Vou contar-te uma história, e começou:

- Quem diria que antigamente, não havia laranjas doces. Eram amargas, azedas mesmo e eram comidas apenas como remédio, como dantes na escola as crianças bebiam uma colherada de óleo de fígado de bacalhau ou como aquela vacina, contra a paralisia infantil, que te metiam na língua com gotinhas e tinham que te dar logo de seguida uma colherzinha de açúcar para não vomitares.

Eu ouvia e perguntei:

- E os médicos receitavam as laranjas para quê?

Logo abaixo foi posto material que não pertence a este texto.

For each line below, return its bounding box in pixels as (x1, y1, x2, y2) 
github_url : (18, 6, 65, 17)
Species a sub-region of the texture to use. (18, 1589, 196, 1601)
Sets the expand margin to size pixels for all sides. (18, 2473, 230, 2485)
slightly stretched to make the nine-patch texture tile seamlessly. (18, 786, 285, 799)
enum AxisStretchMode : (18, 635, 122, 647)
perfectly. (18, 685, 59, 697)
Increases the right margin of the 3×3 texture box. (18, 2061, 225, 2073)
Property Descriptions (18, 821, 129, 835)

O meu avô com um gomo na mão continuou:

- Havia uma doença muito má chamada escorbuto. A falta de vitamina C fazia com que as pessoas ficassem com as gengivas moles, podres mesmo, e os dentes caiam. Como nesse tempo não havia placas postiças nem varinhas mágicas para fazer das sopas papas, acabavam por morrer ou das infecções ou de fome. Os nossos marinheiros descobridores, depois de saírem de Portugal paravam nas Canarias para encher os porões de laranjas, pois enfrentando os mares durante meses e mesmo anos, o escorbuto matava as tripulações.

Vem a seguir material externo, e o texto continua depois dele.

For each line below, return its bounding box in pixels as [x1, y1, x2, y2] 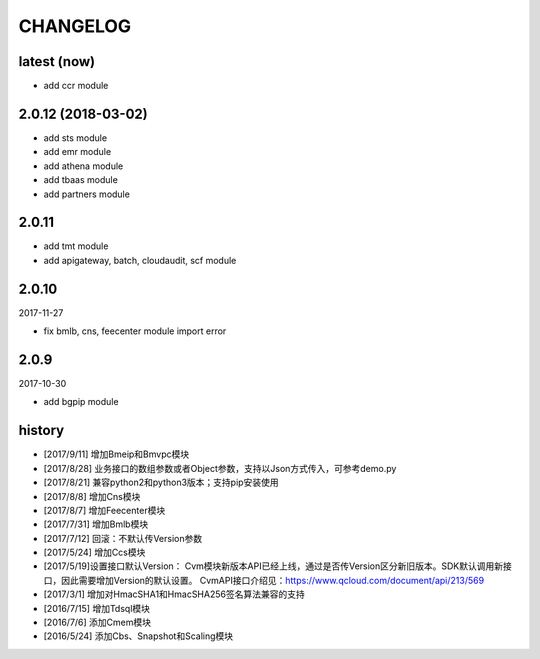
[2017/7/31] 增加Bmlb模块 [43, 518, 149, 530]
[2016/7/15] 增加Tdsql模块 [43, 602, 150, 614]
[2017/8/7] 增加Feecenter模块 [43, 504, 166, 516]
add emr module [43, 146, 112, 158]
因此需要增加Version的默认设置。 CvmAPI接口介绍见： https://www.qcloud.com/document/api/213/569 [60, 574, 485, 586]
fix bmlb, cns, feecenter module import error [43, 325, 227, 337]
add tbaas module [43, 174, 119, 186]
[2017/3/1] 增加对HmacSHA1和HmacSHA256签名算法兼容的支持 [43, 588, 305, 600]
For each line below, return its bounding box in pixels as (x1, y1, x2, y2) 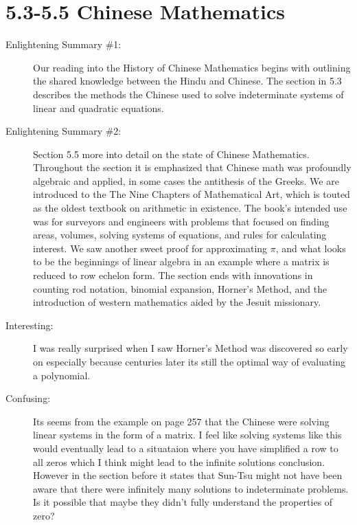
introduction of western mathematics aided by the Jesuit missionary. (33, 295, 321, 309)
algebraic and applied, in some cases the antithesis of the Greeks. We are (33, 173, 339, 188)
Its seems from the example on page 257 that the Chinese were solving (33, 414, 330, 428)
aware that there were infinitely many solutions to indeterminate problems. (33, 481, 349, 495)
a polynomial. (33, 368, 91, 382)
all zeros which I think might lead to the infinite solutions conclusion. (33, 454, 325, 469)
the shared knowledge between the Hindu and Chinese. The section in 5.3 (33, 74, 342, 88)
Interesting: (5, 317, 54, 332)
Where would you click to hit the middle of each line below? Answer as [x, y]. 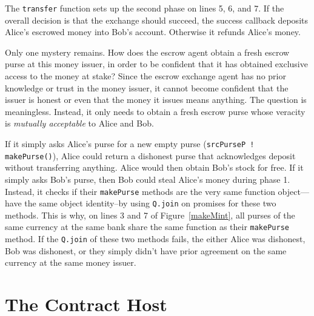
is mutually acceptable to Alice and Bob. [79, 123]
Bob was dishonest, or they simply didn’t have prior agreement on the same [146, 250]
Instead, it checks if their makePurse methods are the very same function [140, 191]
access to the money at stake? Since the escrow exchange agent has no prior [145, 76]
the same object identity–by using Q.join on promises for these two [150, 203]
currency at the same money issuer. [71, 262]
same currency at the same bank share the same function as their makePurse [147, 227]
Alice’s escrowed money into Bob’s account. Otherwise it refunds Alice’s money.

Eu ouvia, enquanto o meu avô metia o gomo na boca, mastigava e continuava:

- O mundo está cheio de conhecimentos, todas as culturas são importantes e quanto mais viajamos mais aprendemos. Quando os portugueses chegaram ao Norte de África, ficaram muito surpreendidos porque lá, as laranjas eram doces. Aprenderam e trouxeram os enxertos e passámos a ter umas laranjas, um pouco mais pequenas a que chamámos tangerinas, porque a cidade onde pela primeira vez as provaram era a cidade de Tânger. Os nossos vizinhos espanhóis chamam-lhes "mandarinas", que vem de "mandarim", porque descobriram estas laranjas doces na China. Eu penso que foi Fernão de Magalhães, português ao serviço de Espanha, quem as descobriu mas isso é outra história que te contarei noutro dia.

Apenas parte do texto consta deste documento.